4.11. Mass Spectrometry

Mass spectrometry data was analyzed based on our database that was previously described [6].

4.12. RNA Isolation and qPCR

Total RNA was extracted from 3T3-L1 cells (EZ RNA kit, Biological Industries, Kibbutz Beit-Haemek, Israel) and reverse transcribed to cDNA using a high-capacity cDNA reverse transcription kit (Applied Biosystem, Waltham, MA, USA). Transcript levels were measured with SYBR green (Applied Biosystem, Waltham, MA, USA) using STEPONE plus system (Thermo Fisher Scientific, Waltham, MA, USA). All data was normalized to actin by the delta-delta Ct method [87]. The following primers were used: MYH10 (FP: CTTTTATCAGTTGCTCTCTGG; RP: GGATCTCTTCGTGAGAGAAG), PPARG (FP: ATTCTCAGTGGAGACCGCCC; RP: GGCGAACAGCTGAGAGGACT), GLUT4 (FP: TTCACGTTGGTCTCGGTGCT; RP: TAGCTCATGGCTGGAACCCG), IRS1 (FP: CGTAACTGGACATCACAGCAGAATG; RP: AGACGTGAGGTCCTGGTTGT), LPL (FP: CATTGTAGTAGACTGGTTGTATCGGGC; RP: ATCTACAAAATCAGCGTCATCA), CD36 (FP: GCAAAACGACTGCAGGTCAAC; RP: TCACCAATGGTCCCAGTCTCAT), ACTB (FP: CATCGTGGGCCGCCCTAGGCACCA; RP: CGGTTGGCCTTAGGGTTCAGGGGG).

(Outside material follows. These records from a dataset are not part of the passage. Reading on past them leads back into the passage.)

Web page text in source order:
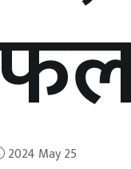
2024 May 25
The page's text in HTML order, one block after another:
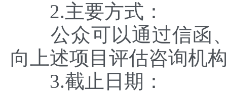
2.主要方式：
公众可以通过信函、
向上述项目评估咨询机
3.截止日期：
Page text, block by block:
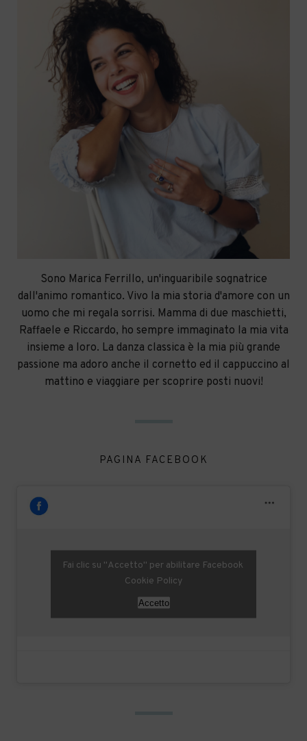
Sono Marica Ferrillo, un'inguaribile sognatrice
dall'animo romantico. Vivo la mia storia d'amore con un
uomo che mi regala sorrisi. Mamma di due maschietti,
Raffaele e Riccardo, ho sempre immaginato la mia vita
insieme a loro. La danza classica è la mia più grande
passione ma adoro anche il cornetto ed il cappuccino al
mattino e viaggiare per scoprire posti nuovi!
PAGINA FACEBOOK
Fai clic su "Accetto" per abilitare Facebook
Cookie Policy
Accetto
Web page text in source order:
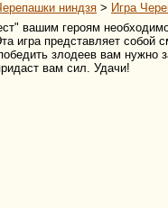
ниндзя > Игра
вашим героям
игра представляет собой
злодеев вам нужно
вам сил. Удачи!
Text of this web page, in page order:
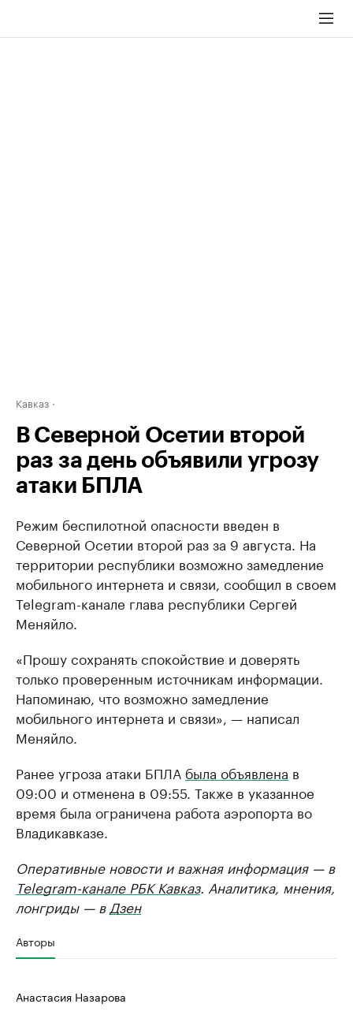
Кавказ
В Северной Осетии второй
раз за день объявили угрозу
атаки БПЛА
Режим беспилотной опасности введен в
Северной Осетии второй раз за 9 августа. На
территории республики возможно замедление
мобильного интернета и связи, сообщил в своем
Telegram-канале глава республики Сергей
Меняйло.
«Прошу сохранять спокойствие и доверять
только проверенным источникам информации.
Напоминаю, что возможно замедление
мобильного интернета и связи», — написал
Меняйло.
Ранее угроза атаки БПЛА была объявлена в
09:00 и отменена в 09:55. Также в указанное
время была ограничена работа аэропорта во
Владикавказе.
Оперативные новости и важная информация — в
Telegram-канале РБК Кавказ. Аналитика, мнения,
лонгриды — в Дзен
Авторы
Анастасия Назарова
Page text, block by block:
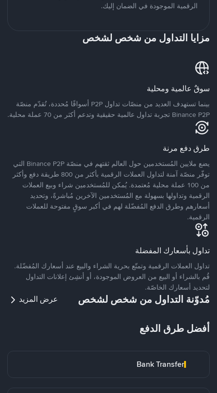
الرقمية الموجودة في الضمان إليك.
مزايا التداول من شخص لشخص
سوقٌ عالمية ومحلية
بينما تستهدف العديد من منصّات تداول P2P أسواقًا مُحددة، تُقدّم منصّة
Binance P2P تجربة تداول عالمية حقيقية وتدعم أكثر من 70 عملة محلية.
طرق دفع مرنة
يضع ملايين المُستخدمين حول العالم ثقتهم في منصّة Binance P2P التي
توفّر منصّة آمنة لتداول العملات الرقمية بأكثر من 800 طريقة دفع وأكثر
من 100 عملة محلية مُعتمدة. يُمكن للمُستخدمين شراء وبيع العملات
الرقمية وتداولها بسهولة مع المُستخدمين الآخرين مُباشرةً، وتحديد
أسعارهم وطرق الدفع المُفضّلة لهم في أكبر سوقٍ مفتوحة للعملات
الرقمية.
تداول بأسعارك المفضلة
تداول العملات الرقمية وتمتّع بحرية الشراء والبيع عند أسعارك المُفضّلة.
قُم بالشراء أو البيع من العروض الموجودة، أو أنشِئ إعلانات التداول
لتحديد أسعارك الخاصّة.
مُدوّنة التداول من شخص لشخص عرض المزيد
أفضل طرق الدفع
Bank Transfer
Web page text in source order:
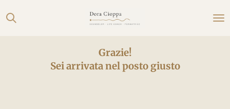
Vai
Grazie!
Sei arrivata nel posto giusto
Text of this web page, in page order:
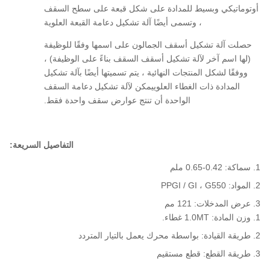
أوتوماتيكي وبسيط للمدادة على شكل قبعة على سطح السقف
، وتسمى أيضًا آلة تشكيل دعامة القبعة العلوية
حصلت آلة تشكيل أسقف الجمالون على اسمها وفقًا للوظيفة
(لها اسم آخر لآلة تشكيل أسقف السقف بناءً على الوظيفة) ،
ووفقًا لشكل المنتجات النهائية ، يتم تسميتها أيضًا بآلة تشكيل
المدادة ذات الغطاء العلوييمكن لآلة تشكيل دعامة السقف
الواحدة أن تنتج عوارض سقف واحدة فقط.
التفاصيل السريعة:
سماكة: 0.42-0.65 ملم
المواد: PPGI / GI ، G550
عرض المدخلات: 121 مم
وزن المادة: 1.0MT غطاء.
طريقة القيادة: بواسطة محرك يعمل بالتيار المتردد
طريقة القطع: قطع مستقيم

4.13. Bioinformatics Pathway Analysis

Bioinformatics analysis for the mass spectrometry data was performed using Perseus software as described in Mor-Yossef Moldovan et al. [6]. Phosphorylation partners analysis was performed using the PathwatNet website [88]. The top fifty candidate genes were extracted and compared with insulin pathway signaling pathway proteins (GO:0008286) that were extracted from the gene ontology database [89,90,91].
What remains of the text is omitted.